Instructions for the task:
Reprint every entry, character for character.

[Records from a collection]
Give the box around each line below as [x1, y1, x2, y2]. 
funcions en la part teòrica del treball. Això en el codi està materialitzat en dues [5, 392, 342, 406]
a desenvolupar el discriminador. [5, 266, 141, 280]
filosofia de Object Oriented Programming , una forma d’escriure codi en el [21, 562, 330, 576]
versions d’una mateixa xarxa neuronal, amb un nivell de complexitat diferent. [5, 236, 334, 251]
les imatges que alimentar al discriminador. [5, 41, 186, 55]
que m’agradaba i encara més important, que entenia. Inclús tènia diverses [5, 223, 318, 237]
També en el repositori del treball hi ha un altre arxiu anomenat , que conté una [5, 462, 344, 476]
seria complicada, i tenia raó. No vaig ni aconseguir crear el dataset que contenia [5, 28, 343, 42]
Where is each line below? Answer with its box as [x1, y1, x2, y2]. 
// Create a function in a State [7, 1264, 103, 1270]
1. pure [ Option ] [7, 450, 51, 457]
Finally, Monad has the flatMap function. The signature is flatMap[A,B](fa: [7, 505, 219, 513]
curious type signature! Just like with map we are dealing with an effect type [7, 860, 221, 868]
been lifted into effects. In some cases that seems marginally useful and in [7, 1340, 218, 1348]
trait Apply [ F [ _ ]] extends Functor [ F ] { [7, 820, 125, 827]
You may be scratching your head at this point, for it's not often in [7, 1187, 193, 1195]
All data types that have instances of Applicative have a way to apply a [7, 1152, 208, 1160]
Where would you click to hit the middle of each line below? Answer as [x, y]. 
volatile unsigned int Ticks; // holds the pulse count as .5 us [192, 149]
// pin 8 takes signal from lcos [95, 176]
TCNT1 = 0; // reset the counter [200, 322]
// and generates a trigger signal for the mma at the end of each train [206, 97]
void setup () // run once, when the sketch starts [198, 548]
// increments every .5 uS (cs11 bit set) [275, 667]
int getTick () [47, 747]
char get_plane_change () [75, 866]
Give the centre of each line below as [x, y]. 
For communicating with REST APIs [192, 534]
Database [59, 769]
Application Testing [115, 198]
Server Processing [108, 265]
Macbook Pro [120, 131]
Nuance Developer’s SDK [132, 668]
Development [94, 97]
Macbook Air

Completed exercise:
Give the box around each line below as [x1, y1, x2, y2]. 
funcions en la part teòrica del treball. Això en el codi està materialitzat en dues [5, 392, 342, 406]
a desenvolupar el discriminador. [5, 266, 141, 280]
filosofia de Object Oriented Programming , una forma d’escriure codi en el [21, 562, 330, 576]
versions d’una mateixa xarxa neuronal, amb un nivell de complexitat diferent. [5, 236, 334, 251]
les imatges que alimentar al discriminador. [5, 41, 186, 55]
que m’agradaba i encara més important, que entenia. Inclús tènia diverses [5, 223, 318, 237]
També en el repositori del treball hi ha un altre arxiu anomenat , que conté una [5, 462, 344, 476]
seria complicada, i tenia raó. No vaig ni aconseguir crear el dataset que contenia [5, 28, 343, 42]
Where is each line below? Answer with its box as [x1, y1, x2, y2]. 
// Create a function in a State [7, 1264, 103, 1270]
1. pure [ Option ] [7, 450, 51, 457]
Finally, Monad has the flatMap function. The signature is flatMap[A,B](fa: [7, 505, 219, 513]
curious type signature! Just like with map we are dealing with an effect type [7, 860, 221, 868]
been lifted into effects. In some cases that seems marginally useful and in [7, 1340, 218, 1348]
trait Apply [ F [ _ ]] extends Functor [ F ] { [7, 820, 125, 827]
You may be scratching your head at this point, for it's not often in [7, 1187, 193, 1195]
All data types that have instances of Applicative have a way to apply a [7, 1152, 208, 1160]
Where would you click to hit the middle of each line below? Answer as [x, y]. 
volatile unsigned int Ticks; // holds the pulse count as .5 us [192, 149]
// pin 8 takes signal from lcos [95, 176]
TCNT1 = 0; // reset the counter [200, 322]
// and generates a trigger signal for the mma at the end of each train [206, 97]
void setup () // run once, when the sketch starts [198, 548]
// increments every .5 uS (cs11 bit set) [275, 667]
int getTick () [47, 747]
char get_plane_change () [75, 866]
Give the centre of each line below as [x, y]. 
For communicating with REST APIs [192, 534]
Database [59, 769]
Application Testing [115, 198]
Server Processing [108, 265]
Macbook Pro [120, 131]
Nuance Developer’s SDK [132, 668]
Development [94, 97]
Macbook Air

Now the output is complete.